EVOLUTION AND PROVIDENCE.

We have now arrived at that part of the subject which immediately concerns us as living beingsHow are we to think of God as related to ourselves? It is, after all, a matter of comparatively little importance whether the Divine Power acted immediately or mediately in the creation of the physical world or in the generation of the first forms of life; but it is a matter of vast practical importance whether we can think of this Divine Power as at present active in the universe, and whether we can see in His action the tendency towards the accomplishment of a definite and a benevolent plan. It is on this question that one of the greatest scientific difficulties has seemed to present itself. Nowhere has the conception of nature introduced by evolution appeared more unfavourable to the old faith than in its attitude towards the doctrine of a Divine Providence; and as this is a vital matter involving ultimately the choice between faith and atheism, it

becomes incumbent on us carefully to examine whether the modern doctrine of evolution is really so adverse to the old view of Providence as on the surface it appears to be.
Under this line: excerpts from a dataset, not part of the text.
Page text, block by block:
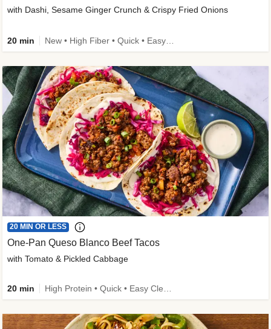
with Dashi, Sesame Ginger Crunch & Crispy Fried Onions
20 min
20 MIN OR LESS
One-Pan Queso Blanco Beef Tacos
with Tomato & Pickled Cabbage
20 min
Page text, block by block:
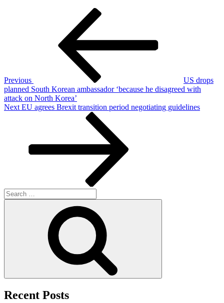
Previous
US drops
planned South Korean ambassador ‘because he disagreed with
attack on North Korea’
Next
Next EU agrees Brexit transition period negotiating guidelines
Search
for:
Recent Posts
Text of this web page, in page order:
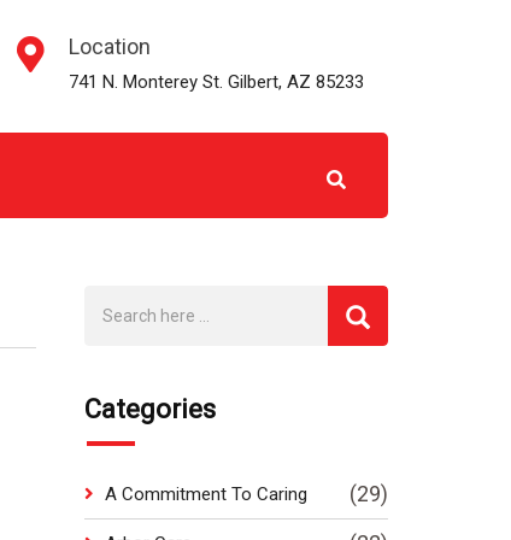
Location
741 N. Monterey St. Gilbert, AZ 85233
Categories
A Commitment To Caring (29)

Let us first endeavour to ascertain where lies the supposed incompatibility between the modern doctrine of evolution and the old belief in a providential guidance. Perhaps we shall best reach this knowledge by considering in the first instance where the incompatibility does not lie, as this is a point on which there is a very prevalent misconception. It is frequently said, for example, that the unity of nature which is taught by modern science is incompatible with the continuous action of a Power that transcends nature. This statement is directly contrary to the averment of science itself. We have seen that, in the evolutionary system taught by Mr Herbert Spencer, the main factor in the process is just a Force or Power that transcends nature, and that without the continued action of that Force or Power there could be no possible action of any other agent. With such an admission from the lips of the most pronounced representative of evolution, it would surely be the wildest folly to assert that the unity of physical nature is a barrier to our ancient belief in the possible co-operation of a Power that transcends nature. Again, it is sometimes said that the establishment of the modern doctrine of evolution has destroyed the possibility

of a teleology-in other words, has made it impossible for men any longer to believe that this world. is presided over by a Divine purpose and plan. This statement is also contrary to the fact. The most advanced evolutionist in existence never has affirmed, and never shall affirm, that evolution is incompatible with design.1 It is not too much to say that if the existence of God were visibly demonstrated, and we were called upon to conjecture beforehand with developed faculties what the mode of His providential action would be, we would unanimously select evolution as that method the most dignified and seemingly the most worthy of the Divine. It is the merest truism to affirm that a power which acts continuously and according to law, must always be a higher object of reverence than a power which acts impulsively and without regard to law. With such an instinctive conviction in the heart of human nature, it would be contrary to all reason to assert that the establishment of the doctrine of evolution would render impossible our belief in a providential plan.

The barrier which, in the view of modern science, seems to exist between the doctrine of evolution and the doctrine of a designing Providence, is of a different nature from either of these.

1 Spencer speaks of "the naturally revealed end toward which the Power manifested throughout evolution works."- Data of Ethics, § 62. Huxley also admits that evolution is not incompatible with a higher teleology."